Please copy each line of the records below that includes the word "room".

Items listed in a dataset:
:::::

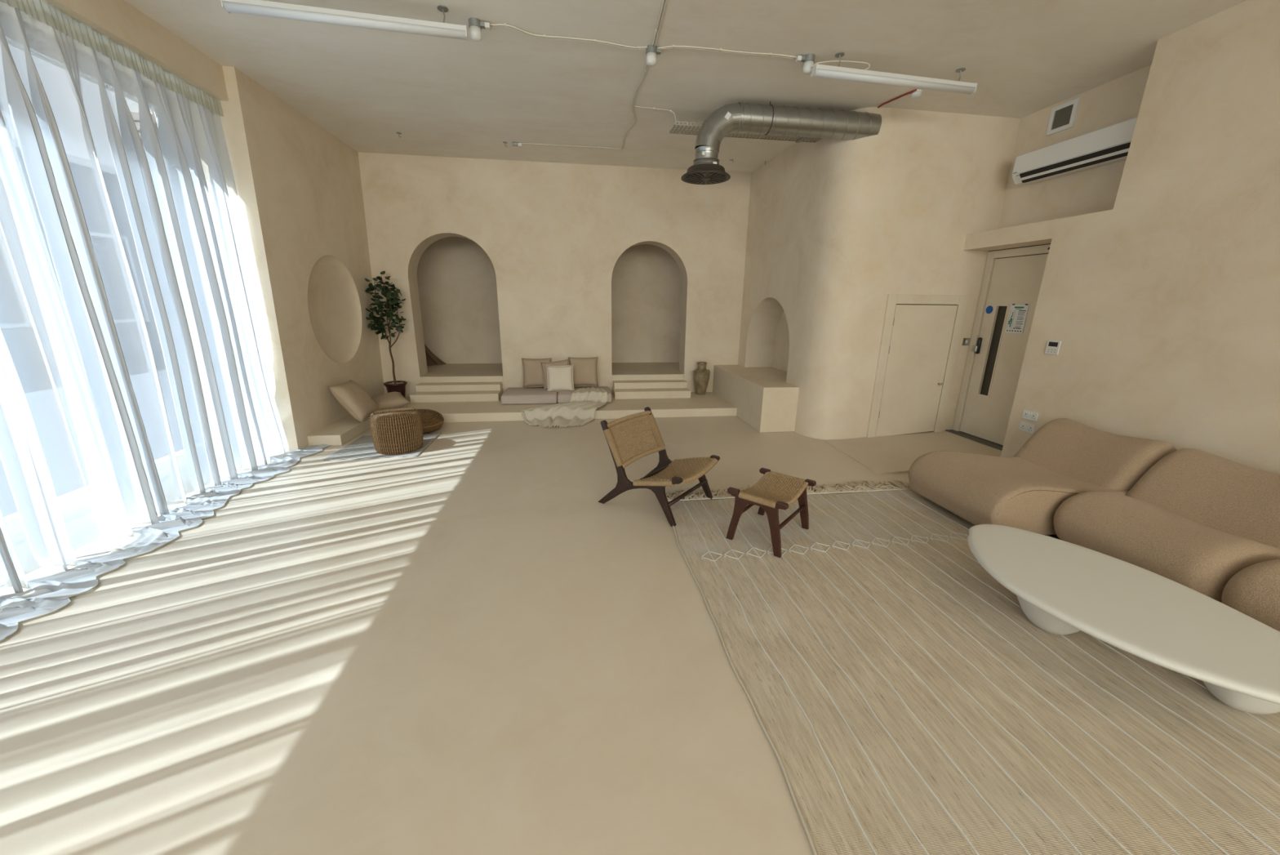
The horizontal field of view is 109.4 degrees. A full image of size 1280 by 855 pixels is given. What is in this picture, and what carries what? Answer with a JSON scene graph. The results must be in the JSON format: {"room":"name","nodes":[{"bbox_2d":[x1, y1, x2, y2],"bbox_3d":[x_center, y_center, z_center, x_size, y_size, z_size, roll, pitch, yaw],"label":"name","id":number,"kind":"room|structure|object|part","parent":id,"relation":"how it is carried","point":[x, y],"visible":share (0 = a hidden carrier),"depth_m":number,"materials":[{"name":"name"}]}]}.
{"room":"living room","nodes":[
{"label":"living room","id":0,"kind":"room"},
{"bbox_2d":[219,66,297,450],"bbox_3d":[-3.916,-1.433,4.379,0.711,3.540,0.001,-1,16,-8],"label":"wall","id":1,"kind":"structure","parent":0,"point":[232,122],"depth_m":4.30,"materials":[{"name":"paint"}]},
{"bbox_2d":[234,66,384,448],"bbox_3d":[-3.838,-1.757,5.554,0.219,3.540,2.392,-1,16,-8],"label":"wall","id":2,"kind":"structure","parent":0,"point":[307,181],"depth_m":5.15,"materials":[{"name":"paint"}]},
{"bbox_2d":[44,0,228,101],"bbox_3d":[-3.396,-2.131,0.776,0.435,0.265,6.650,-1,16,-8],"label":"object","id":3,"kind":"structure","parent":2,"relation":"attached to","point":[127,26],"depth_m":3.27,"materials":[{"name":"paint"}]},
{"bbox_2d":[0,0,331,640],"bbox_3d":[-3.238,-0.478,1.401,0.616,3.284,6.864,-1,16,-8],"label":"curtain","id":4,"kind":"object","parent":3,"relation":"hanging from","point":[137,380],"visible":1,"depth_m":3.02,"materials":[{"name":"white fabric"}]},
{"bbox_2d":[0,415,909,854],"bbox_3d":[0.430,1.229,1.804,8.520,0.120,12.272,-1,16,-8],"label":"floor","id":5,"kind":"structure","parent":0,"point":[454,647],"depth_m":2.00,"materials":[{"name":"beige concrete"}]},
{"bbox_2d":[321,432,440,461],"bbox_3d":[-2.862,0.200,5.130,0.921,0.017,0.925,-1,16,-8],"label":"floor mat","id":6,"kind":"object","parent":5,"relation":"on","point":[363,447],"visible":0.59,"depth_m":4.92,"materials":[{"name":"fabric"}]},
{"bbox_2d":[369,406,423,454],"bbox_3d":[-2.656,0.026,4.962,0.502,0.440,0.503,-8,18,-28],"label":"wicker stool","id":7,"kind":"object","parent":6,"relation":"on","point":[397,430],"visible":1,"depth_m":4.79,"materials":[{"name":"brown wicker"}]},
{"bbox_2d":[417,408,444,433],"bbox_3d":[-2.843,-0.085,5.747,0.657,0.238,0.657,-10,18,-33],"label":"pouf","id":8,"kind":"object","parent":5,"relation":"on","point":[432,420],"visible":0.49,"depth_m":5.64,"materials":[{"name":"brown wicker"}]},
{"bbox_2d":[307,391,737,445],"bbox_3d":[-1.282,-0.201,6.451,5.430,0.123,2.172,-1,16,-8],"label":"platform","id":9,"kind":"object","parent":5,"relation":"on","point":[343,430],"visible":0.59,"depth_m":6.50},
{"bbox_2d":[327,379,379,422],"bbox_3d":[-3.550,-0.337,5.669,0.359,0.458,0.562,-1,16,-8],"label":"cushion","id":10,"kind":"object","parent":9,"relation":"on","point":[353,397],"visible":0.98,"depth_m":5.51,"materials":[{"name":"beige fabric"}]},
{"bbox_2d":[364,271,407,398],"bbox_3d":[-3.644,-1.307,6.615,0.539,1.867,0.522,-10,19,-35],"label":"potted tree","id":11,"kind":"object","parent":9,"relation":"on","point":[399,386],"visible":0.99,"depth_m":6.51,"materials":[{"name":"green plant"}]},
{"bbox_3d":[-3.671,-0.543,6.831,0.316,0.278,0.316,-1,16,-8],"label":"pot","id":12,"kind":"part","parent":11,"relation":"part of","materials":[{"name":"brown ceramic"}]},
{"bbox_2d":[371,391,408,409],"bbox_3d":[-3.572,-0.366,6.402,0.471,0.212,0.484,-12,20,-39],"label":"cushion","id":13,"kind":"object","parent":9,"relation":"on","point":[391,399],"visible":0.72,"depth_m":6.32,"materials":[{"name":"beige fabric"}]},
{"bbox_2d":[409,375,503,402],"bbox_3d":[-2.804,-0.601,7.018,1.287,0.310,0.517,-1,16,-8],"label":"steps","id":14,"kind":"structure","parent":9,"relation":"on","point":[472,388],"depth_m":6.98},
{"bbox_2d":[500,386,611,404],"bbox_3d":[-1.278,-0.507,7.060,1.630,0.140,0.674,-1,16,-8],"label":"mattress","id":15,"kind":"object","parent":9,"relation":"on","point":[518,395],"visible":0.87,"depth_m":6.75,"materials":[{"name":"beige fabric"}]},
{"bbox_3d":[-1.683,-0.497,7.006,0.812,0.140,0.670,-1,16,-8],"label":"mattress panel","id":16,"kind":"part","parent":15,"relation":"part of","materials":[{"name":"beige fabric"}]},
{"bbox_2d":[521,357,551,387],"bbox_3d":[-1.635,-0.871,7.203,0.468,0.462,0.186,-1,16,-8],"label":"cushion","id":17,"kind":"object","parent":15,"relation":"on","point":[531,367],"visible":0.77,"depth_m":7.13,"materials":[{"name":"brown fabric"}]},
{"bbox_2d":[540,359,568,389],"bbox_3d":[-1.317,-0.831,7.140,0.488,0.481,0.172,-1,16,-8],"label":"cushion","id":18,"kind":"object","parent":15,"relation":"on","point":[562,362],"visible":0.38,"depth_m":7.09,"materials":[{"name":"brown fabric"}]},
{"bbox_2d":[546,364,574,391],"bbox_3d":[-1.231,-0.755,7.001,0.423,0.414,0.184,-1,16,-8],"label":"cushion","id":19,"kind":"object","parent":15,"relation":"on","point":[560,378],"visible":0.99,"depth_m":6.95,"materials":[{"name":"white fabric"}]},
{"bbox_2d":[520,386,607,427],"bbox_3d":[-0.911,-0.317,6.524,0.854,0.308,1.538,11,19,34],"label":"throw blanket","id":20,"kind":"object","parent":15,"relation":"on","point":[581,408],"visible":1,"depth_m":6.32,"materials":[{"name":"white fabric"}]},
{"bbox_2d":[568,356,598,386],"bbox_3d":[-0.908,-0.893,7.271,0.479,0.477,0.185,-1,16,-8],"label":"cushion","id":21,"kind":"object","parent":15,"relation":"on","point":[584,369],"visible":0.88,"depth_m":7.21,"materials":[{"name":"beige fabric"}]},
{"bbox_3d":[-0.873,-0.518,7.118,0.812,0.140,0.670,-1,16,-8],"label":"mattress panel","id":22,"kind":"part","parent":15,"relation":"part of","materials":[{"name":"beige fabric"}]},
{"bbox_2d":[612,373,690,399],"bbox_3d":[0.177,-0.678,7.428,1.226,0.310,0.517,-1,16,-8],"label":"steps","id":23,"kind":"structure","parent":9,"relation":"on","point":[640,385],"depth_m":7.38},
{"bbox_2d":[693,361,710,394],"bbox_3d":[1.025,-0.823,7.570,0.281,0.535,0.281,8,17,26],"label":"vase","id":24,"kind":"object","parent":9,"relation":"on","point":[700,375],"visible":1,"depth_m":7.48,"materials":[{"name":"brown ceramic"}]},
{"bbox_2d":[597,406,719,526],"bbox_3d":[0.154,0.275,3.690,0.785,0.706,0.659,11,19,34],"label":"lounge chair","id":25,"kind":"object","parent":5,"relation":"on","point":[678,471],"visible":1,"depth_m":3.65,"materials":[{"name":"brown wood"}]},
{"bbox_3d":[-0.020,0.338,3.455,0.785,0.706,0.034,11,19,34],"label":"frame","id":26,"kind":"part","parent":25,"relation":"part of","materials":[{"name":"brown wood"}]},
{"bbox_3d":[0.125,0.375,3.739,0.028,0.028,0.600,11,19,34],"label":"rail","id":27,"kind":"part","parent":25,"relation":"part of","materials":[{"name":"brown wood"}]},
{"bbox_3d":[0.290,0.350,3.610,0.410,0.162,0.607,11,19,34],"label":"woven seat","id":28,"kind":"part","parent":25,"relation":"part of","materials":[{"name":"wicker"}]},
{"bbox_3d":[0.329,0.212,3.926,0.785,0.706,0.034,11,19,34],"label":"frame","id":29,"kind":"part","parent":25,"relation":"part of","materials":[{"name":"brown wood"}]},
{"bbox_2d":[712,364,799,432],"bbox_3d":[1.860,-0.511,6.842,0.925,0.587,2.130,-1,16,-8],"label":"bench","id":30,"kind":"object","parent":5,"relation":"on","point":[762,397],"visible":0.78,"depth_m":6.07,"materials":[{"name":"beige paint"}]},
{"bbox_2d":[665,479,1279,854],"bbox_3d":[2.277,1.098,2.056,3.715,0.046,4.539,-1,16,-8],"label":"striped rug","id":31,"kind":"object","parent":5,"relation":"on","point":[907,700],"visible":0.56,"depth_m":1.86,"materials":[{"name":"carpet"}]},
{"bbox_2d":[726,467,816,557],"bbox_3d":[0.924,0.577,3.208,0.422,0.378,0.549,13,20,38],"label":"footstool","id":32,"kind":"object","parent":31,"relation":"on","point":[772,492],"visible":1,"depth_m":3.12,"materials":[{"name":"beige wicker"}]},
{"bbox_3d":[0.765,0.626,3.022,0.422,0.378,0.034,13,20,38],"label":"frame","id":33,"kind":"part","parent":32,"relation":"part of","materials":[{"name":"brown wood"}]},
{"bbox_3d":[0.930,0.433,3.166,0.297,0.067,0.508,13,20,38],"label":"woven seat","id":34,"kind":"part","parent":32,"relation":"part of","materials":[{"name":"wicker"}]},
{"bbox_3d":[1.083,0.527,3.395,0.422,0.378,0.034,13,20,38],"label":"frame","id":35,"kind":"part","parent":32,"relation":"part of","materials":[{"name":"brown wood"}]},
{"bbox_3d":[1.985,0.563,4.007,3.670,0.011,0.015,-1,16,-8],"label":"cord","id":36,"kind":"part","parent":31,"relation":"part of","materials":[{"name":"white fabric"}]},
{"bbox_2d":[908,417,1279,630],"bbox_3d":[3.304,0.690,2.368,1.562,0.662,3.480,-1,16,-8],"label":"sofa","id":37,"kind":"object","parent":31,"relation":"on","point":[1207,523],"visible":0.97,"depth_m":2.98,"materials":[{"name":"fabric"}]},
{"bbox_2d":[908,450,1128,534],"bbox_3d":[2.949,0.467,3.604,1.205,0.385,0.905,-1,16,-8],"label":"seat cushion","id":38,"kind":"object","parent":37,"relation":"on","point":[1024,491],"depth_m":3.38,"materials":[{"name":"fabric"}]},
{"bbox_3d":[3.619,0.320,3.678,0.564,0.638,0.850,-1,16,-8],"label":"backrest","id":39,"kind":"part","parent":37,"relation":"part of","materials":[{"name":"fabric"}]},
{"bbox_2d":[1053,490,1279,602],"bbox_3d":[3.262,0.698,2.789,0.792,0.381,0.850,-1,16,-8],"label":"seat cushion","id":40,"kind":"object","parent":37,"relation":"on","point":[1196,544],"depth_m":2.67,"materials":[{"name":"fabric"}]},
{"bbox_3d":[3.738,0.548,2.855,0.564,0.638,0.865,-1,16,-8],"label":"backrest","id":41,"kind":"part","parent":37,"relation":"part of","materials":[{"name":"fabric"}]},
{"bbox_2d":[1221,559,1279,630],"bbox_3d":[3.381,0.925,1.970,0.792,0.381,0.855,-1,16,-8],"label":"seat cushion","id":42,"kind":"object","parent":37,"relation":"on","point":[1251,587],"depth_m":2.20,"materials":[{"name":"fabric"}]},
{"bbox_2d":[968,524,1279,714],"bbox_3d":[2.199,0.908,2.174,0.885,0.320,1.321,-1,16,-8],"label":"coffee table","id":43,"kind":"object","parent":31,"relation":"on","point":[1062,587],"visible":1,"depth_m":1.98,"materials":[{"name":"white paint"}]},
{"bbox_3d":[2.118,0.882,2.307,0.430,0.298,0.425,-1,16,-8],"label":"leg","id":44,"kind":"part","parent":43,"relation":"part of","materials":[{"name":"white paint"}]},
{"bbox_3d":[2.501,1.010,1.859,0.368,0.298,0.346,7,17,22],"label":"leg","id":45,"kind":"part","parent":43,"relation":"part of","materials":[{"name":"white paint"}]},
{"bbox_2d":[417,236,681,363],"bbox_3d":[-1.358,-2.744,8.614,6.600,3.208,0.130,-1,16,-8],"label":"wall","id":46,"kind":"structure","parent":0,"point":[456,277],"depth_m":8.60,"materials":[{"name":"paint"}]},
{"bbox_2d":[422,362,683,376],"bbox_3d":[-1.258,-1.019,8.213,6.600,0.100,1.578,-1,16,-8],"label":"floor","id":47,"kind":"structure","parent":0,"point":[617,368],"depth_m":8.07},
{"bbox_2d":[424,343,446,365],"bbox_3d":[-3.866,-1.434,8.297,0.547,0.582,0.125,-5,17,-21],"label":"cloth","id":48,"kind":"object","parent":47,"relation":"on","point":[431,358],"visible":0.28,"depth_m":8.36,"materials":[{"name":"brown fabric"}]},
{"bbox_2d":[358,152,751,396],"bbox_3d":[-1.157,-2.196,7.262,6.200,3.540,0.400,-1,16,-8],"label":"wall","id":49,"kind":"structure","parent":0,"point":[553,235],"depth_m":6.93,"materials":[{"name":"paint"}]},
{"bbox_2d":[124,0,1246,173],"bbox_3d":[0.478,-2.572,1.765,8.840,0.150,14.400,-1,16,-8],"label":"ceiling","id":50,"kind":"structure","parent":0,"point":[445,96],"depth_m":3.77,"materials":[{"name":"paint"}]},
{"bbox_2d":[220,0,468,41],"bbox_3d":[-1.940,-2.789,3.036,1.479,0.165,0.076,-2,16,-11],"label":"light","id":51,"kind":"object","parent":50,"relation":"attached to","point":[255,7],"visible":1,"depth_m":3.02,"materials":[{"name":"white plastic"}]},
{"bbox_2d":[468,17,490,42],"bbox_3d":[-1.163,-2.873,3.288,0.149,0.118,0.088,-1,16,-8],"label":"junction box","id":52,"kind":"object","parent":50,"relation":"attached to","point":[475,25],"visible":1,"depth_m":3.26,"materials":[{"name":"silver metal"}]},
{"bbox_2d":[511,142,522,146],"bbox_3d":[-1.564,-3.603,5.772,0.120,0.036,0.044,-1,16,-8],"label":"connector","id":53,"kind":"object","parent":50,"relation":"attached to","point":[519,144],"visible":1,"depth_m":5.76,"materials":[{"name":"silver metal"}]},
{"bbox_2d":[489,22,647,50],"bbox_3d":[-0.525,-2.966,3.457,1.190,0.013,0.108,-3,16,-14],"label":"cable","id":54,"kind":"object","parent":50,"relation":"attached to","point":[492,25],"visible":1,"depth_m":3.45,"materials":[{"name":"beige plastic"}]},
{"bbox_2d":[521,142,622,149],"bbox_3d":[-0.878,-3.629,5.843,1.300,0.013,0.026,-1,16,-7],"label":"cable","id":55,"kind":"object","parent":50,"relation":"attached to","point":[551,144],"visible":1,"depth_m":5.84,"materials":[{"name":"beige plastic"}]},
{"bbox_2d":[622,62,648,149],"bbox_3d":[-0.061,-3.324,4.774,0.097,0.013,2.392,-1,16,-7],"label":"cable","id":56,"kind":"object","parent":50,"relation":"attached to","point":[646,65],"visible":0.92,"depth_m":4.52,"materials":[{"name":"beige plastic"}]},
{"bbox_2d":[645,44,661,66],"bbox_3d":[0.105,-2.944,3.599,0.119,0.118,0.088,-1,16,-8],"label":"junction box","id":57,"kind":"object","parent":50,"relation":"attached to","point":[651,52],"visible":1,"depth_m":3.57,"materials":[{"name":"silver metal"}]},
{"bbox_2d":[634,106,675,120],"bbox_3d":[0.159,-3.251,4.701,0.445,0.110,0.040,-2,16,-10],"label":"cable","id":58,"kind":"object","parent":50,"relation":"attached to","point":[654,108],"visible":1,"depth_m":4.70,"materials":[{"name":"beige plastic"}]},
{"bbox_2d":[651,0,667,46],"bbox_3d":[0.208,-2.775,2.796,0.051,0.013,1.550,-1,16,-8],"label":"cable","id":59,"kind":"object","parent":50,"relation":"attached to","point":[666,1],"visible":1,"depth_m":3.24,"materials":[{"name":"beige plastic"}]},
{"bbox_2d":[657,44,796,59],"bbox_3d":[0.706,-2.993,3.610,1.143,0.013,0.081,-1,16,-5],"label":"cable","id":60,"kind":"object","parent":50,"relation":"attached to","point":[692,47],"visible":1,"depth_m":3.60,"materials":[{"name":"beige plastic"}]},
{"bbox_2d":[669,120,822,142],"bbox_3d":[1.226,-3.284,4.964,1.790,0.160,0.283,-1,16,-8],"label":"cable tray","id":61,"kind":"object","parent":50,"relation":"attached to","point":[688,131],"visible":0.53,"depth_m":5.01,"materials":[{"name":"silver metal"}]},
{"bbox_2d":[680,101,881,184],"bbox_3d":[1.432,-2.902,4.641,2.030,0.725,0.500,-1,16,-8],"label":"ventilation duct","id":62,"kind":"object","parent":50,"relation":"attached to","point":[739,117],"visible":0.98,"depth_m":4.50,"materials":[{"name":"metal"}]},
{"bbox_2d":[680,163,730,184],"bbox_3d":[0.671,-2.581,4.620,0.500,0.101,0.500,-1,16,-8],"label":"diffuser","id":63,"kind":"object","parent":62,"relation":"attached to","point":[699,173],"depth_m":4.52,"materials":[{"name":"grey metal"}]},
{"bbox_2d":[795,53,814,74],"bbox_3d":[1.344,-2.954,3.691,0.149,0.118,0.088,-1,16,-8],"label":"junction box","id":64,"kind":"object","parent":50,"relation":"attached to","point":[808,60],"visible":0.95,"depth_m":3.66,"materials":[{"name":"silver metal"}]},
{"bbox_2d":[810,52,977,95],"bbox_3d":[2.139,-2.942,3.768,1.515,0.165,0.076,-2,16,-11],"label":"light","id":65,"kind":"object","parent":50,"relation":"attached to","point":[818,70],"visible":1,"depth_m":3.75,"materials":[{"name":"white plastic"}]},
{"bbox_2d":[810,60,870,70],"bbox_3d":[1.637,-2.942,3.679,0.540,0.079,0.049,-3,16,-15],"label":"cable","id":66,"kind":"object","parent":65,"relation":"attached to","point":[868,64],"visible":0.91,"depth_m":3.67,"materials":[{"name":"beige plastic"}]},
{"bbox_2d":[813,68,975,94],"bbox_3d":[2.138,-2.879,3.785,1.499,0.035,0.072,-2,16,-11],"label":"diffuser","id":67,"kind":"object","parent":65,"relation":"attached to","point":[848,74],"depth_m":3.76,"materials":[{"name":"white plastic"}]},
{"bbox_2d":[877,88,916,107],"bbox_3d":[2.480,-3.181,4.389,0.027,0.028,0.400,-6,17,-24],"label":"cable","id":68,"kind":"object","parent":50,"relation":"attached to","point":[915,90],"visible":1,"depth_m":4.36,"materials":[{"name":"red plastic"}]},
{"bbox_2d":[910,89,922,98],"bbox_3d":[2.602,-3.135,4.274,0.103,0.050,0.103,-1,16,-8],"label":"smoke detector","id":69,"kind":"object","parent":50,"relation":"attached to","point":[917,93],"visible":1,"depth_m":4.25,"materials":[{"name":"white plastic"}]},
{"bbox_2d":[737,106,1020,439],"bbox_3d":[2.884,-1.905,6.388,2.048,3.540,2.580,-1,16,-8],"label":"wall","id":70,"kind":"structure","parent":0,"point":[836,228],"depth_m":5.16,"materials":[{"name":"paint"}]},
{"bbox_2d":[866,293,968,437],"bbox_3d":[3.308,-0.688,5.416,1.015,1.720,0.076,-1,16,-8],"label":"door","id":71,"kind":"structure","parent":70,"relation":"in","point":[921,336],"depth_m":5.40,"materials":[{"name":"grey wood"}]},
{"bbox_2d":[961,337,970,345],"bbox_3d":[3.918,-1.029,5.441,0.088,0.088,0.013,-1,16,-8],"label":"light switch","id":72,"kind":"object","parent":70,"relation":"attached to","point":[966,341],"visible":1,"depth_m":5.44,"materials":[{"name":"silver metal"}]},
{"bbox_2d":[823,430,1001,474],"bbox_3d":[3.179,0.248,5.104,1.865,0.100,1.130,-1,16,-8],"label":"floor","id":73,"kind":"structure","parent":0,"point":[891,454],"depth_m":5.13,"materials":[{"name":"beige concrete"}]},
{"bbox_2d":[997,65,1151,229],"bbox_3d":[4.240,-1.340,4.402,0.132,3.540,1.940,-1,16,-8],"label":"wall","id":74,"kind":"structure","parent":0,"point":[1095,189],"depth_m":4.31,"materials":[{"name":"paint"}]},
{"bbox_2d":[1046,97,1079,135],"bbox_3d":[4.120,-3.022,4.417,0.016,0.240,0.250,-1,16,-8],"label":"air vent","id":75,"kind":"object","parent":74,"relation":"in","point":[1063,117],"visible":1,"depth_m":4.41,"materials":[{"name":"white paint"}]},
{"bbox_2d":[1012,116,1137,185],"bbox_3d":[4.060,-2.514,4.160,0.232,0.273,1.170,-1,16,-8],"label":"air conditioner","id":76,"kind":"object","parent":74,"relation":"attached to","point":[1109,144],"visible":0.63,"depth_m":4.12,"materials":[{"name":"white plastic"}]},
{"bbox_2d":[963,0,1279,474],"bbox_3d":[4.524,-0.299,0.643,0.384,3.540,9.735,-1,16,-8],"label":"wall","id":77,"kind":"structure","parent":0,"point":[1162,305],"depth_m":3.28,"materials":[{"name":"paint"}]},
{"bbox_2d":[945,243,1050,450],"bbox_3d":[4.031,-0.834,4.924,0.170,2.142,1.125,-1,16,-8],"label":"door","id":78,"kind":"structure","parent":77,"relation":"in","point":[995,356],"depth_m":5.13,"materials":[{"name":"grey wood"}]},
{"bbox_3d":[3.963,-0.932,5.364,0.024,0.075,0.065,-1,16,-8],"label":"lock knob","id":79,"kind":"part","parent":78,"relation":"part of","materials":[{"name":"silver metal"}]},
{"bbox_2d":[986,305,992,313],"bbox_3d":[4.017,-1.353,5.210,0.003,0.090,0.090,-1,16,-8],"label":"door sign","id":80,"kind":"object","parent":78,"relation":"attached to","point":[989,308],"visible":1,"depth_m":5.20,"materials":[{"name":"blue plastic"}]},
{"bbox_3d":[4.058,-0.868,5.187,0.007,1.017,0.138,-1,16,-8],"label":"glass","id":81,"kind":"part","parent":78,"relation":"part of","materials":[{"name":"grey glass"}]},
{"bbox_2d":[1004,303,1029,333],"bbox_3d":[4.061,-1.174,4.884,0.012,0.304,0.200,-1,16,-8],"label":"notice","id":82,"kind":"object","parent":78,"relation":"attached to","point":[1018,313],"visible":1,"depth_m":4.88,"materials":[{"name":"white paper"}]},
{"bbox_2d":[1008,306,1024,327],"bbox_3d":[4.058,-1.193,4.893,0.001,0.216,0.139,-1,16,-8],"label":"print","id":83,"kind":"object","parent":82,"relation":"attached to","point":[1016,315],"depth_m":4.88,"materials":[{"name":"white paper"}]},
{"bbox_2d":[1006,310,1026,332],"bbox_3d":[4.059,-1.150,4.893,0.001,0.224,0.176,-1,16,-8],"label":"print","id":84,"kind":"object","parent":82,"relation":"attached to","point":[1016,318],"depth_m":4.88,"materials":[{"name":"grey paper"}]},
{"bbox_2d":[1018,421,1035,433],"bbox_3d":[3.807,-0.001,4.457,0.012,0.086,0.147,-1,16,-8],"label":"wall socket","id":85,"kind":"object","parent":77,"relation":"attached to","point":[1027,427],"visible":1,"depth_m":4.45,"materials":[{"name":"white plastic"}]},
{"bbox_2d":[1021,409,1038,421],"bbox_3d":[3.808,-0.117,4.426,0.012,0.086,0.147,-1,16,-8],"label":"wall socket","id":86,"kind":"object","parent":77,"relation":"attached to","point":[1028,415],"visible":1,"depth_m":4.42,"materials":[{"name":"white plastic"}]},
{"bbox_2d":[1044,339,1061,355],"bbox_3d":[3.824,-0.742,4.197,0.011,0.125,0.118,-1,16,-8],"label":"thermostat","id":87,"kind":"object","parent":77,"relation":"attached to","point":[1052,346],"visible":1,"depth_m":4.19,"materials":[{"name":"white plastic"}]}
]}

:::::

Expected output:
The horizontal field of view is 109.4 degrees. A full image of size 1280 by 855 pixels is given. What is in this picture, and what carries what? Answer with a JSON scene graph. The results must be in the JSON format: {"room":"name","nodes":[{"bbox_2d":[x1, y1, x2, y2],"bbox_3d":[x_center, y_center, z_center, x_size, y_size, z_size, roll, pitch, yaw],"label":"name","id":number,"kind":"room|structure|object|part","parent":id,"relation":"how it is carried","point":[x, y],"visible":share (0 = a hidden carrier),"depth_m":number,"materials":[{"name":"name"}]}]}.
{"room":"living room","nodes":[
{"label":"living room","id":0,"kind":"room"},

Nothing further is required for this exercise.